The high frequency of SPINK1 c.194+2T>C mutation inspired us to dig into its clinical implications. Surprisingly, we found that the pain pattern at disease onset is distinctly different in pediatric ICP patients with or without SPINK1 c.194+2T>C mutation. The most common type of pain attack in pediatric patients carrying the intronic mutation is recurrent acute pancreatitis which is found in 70.7% of all cases. However, the pattern of pain attack in patients without SPINK1 c.194+2T>C mutation can be characterized as RAP, RP, RAP/P, and CPP in a decentralized fashion. This result gives us a hint that, for pediatric patients suffering from RAP attack, an examination of related gene mutation should be recommended. Whether this finding can serve as an implication of the genetic connection between RAP and CP is quite fascinating. Our group has initiated a screening of genetic mutations in Chinese recurrent pancreatitis patients and hopefully this study could further reveal the whole picture.

Due to the limited time of disease progression, very few pediatric ICP patients presented with endocrine and exocrine function impairment. However, all of the 4 patients with diabetes mellitus carried SPINK1 c.194+2T>C mutation. In the previous studies from our group, we found that SPINK1 c.194+2T>C mutation is a predisposing factor for the earlier onset of pancreatic diabetes [18] which is consistent with this result.

According to a recent publication from Korea, pancreatic duct stones occurred more frequently in patients with the c.194+2T>C pathogenic variant [35]. It gives us a hint to look into this situation from another clinical prospective. As a majority of chronic pancreatitis patients came to our treatment center hoping to undergo interventional treatments including ESWL and ERCP to resolve pancreatic ductal obstruction, the occurrence of pancreatic stone might be higher. We are undergoing further analysis to elucidate this discovery.

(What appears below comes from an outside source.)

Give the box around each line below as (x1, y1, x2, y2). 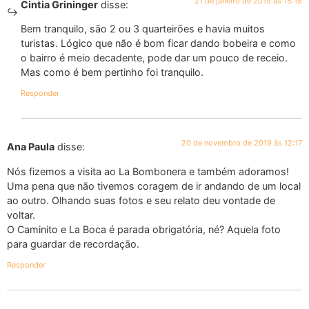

According to the 2012 American Community Survey, Asian American comprises 15.5 million out of the whole population in the United States. Moreover, Asian population has been growing in North America, Austria, and New Zealand. Thus, gene diversity should be considered for a better coverage of different races. As the frequency of SPINK1 c.194+2T>C is rather in Chinese chronic patients and distinct clinical features have been addressed, we propose that this intronic variant should arouse more attention in researchers and clinicians all over the world to better facilitate the practice of precision medicine.

5. Conclusion

By comparing different groups of ICP patients, we concluded that SPINK1 c.194+2T>C mutation had a higher occurrence in juvenile ICP patients than in the adult group. There are more male patients in adult ICP population than in pediatric patients. More patients carrying SPINK1 c.194+2T>C presented with recurrent acute pancreatitis at disease onset. We should pay more attention to pathogenic intronic variants in relevant studies among different races and generations.